Your task: Which lines in the data below contain the word "Wortschatz"? Copy each of them.

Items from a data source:
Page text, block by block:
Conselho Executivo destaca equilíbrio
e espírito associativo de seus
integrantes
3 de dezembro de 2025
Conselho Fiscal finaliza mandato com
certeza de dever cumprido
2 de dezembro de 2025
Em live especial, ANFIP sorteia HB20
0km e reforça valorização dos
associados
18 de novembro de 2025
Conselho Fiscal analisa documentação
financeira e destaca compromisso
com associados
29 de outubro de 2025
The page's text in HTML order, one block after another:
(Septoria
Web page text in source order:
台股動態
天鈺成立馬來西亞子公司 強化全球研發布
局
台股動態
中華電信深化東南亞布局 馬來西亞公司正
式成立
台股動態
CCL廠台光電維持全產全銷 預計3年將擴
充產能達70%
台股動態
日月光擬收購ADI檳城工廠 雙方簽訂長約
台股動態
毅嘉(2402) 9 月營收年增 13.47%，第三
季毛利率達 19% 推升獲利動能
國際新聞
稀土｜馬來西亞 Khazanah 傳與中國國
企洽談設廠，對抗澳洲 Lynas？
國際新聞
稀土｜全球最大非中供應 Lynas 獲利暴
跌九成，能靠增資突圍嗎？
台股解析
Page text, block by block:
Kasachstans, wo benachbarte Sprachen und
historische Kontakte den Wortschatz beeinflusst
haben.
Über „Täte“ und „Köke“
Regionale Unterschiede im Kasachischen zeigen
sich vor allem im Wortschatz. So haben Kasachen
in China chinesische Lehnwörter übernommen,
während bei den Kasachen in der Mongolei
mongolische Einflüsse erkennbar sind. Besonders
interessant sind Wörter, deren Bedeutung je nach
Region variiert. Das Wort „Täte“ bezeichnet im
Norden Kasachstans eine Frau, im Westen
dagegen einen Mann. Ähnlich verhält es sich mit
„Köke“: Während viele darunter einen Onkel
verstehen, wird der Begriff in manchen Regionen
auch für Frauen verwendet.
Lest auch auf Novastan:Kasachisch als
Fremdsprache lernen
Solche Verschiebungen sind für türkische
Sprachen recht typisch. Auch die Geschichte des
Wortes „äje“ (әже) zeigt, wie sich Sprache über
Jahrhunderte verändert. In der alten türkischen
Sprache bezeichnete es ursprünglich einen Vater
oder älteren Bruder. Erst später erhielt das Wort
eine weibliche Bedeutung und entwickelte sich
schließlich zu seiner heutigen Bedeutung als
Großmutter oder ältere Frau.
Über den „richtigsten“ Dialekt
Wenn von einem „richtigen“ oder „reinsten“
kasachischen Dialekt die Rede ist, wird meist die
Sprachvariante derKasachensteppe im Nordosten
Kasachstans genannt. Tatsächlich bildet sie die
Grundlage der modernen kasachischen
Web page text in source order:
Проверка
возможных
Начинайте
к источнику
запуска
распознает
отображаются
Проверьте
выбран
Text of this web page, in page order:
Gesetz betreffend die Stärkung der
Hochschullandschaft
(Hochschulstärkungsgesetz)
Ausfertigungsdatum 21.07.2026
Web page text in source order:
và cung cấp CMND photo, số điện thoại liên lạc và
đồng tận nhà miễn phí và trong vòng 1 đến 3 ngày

Answer to this problem:
historische Kontakte den Wortschatz beeinflusst
sich vor allem im Wortschatz. So haben Kasachen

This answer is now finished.